Monday, June 10, 2013

Gone Girl - Gillian Flynn - Mind games that people play

Gillian Flynn's diabolically ingenious 'Gone Girl' begins as , on their fifth wedding anniversary Nick Dunne reports that his wife Amy has gone missing. According to him, he had seen her in the morning, but by forenoon she is missing with signs in the house that point to a struggle.  Right from this beginning to the end of the first part, the novel is an intoxicating mix of dissemination and dissembling, (seemingly) random clues thrown casually (are they actually random or even a clue or are they red herrings), by Nick the narrator of the first part who "lies by omission" (dissembling) but hints at it, thereby allowing us, the reader not trust him completely him right from the beginning. Interleaved with his narrative are pages of Amy's diary which act as an counterpoint to Nick's musings about his married life.

Amy, whose parents have been in love  for ever, clinical psychologists who have even written a (once upon a time) highly successful series about a perfect kid "amy". Nick, brought up by his mother who doted on him after a divorce from her husband who was not a utterly evil man but basically a MCP. Divergent backgrounds, affluence, they may not have been (?) the perfect match as far as familial backgrounds, but their personalities seemed to match and they were happily married, "were" being the key word here. As the narrative progresses and we learn more about their lives we tend to see it as 2 ways, as either the worst match made in heaven or the best match made in hell. It is all just perception as Nick/Amy take turns in their battle of emotional manipulation to manipulate not just each other but us the readers too. The adage "nothing is what as it seems" fits perfectly here. 

The first part does take a bit of time to conclude, but Flynn ends it just as we start getting antsy of the proceedings and blows the story open. Yes, the revelation at this point can be guessed (even if not fully, but partially), and the readers looks forward to the remainder of the novel with a bit of smugness and worry. Smug because, he feels good at his prediction coming true, worry because he does not know what more can happen and how can the author hold his interest after this. Worry not, because the books takes on an extra, no multiple extra gears at this point and probes the deepest depths of  manipulative human behavior and the mind games that people play to control others, a game that is so subtle that you could be sucked into it without knowing that you are part of game.  The truth (or the only truth that we can be fairly sure about at is) is that this is game where the puppet can also becomes the puppeteer sometimes, roles interchanging, but not without the characters giving in without a fight.

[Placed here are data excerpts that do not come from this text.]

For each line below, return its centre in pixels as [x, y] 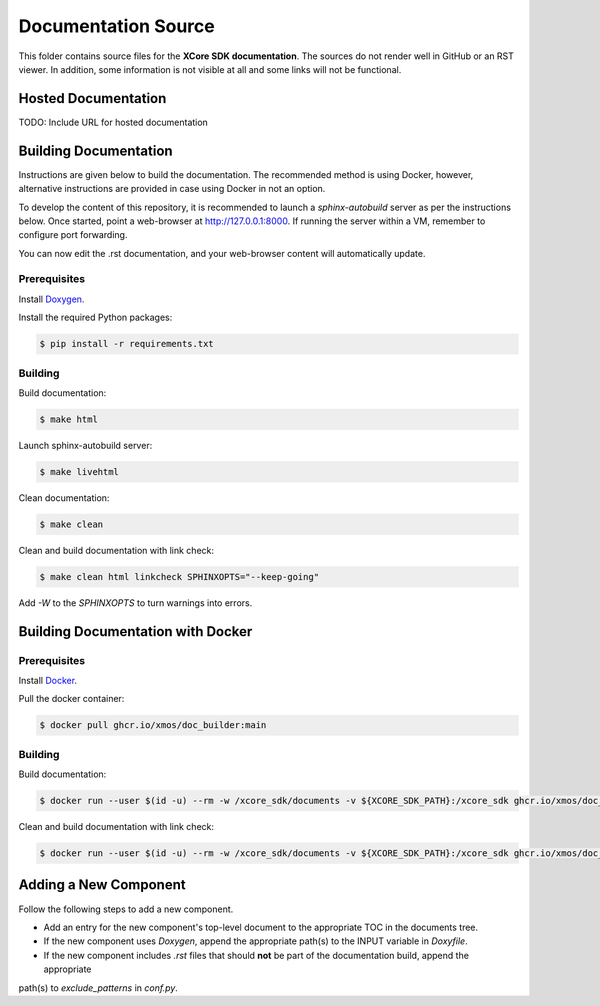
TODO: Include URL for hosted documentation [113, 122]
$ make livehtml [79, 471]
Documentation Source [116, 26]
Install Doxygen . [51, 299]
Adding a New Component [102, 885]
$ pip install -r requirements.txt [126, 344]
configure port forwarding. [73, 235]
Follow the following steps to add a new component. [126, 909]
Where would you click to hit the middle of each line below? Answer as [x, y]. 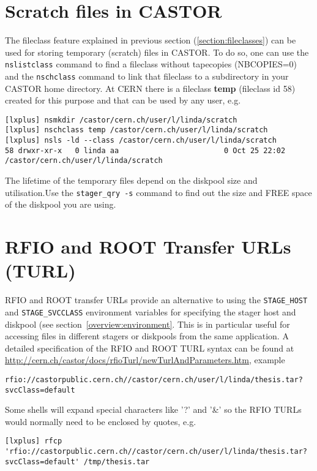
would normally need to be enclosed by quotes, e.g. [101, 421]
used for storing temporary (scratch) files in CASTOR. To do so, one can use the [157, 52]
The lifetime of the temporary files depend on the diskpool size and [131, 180]
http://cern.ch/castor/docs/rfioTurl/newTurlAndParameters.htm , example [145, 360]
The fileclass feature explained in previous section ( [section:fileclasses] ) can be [151, 40]
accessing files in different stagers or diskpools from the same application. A [147, 336]
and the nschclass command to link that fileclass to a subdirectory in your [147, 76]
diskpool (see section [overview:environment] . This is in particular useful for [147, 324]
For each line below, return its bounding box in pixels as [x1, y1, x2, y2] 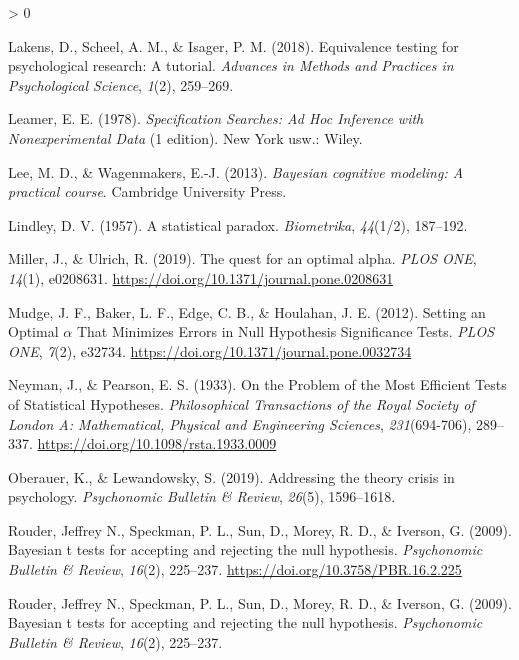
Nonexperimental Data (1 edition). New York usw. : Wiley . [8, 127, 363, 148]
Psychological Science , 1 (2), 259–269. [8, 74, 234, 95]
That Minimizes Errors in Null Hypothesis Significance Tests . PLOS [76, 321, 495, 342]
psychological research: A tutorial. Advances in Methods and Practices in [8, 55, 454, 76]
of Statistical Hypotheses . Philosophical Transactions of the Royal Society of [8, 393, 475, 414]
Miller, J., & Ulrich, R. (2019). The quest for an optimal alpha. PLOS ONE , [8, 248, 477, 269]
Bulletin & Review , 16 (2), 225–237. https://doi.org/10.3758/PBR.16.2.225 [8, 559, 462, 580]
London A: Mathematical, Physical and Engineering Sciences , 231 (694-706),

At one level this is a straight forward mystery novel,  at another a psychological thriller and at yet another level this is also a story of modern dysfunctional relationships. Just assume what would happen if say, the characters of Jonathan Franzen's "The Corrections" descended one level deeper into the morass that is their relationship. This is how close 'Gone Girl' is us and this is what makes the novel truly horrific. The actual events and mind games are in themselves potent enough to take your breath, but the truly scary thing here is the motivation behind the actions of the characters, motivations which show to us the depth to which one can go when one craves control beyond (if any) acceptable limits. One may not actually do what the characters in the novel do to each other, but a lot of us would surely identify behind the rationale of the characters and it is indeed a sobering thought that we of the 'civilized' society are capable of such nefarious mind games. The power of media is an important component of the novel, Flynn showing how much more important it is these days for any accused to look good in the media (print/visual) before actually worrying about the case. As one character says, the jury these days cannot be isolated for ever, not in these days of  internet. Irrespective of who the jury is going to be (indeed before even a case of filed), you need to look good in front of the media. The media, in both its professional (newspapers, tv shows) and amateur (blogs, facebook, twitter) forms have to absolve you first. Actually what I am saying is wrong, these days it doesn't seem to matter what the jury/court says, if the media decides to crucify you, you are done for. 

For all it's brilliance, the final move in this mind game (before the ending) let me down. It isn't that it is a lazy, hastily thought out one, it is actually done clinically with clues thrown earlier in the novel. The problem here is that the move goes against the grain of everything that the person who makes the move stands for. It is quite a stretch to accept or even imagine that such a person would make such a move, but still it is not so jarring as to undo the entire novel. It is with a mix of soberness and voyeuristic hope that we end the novel, sober at the actions of people who are ready to do any bad to each other, hope because there is a strong possibility of a sequel here and we are voyeur enough to be ready for it. But whether a sequel happens or not, I am going to be looking out for Flynn's earlier works and other future works. 2 excellent crime fiction novels in 3 days, this has been a good period of crime me, my homicidal barometer should be quite high now though.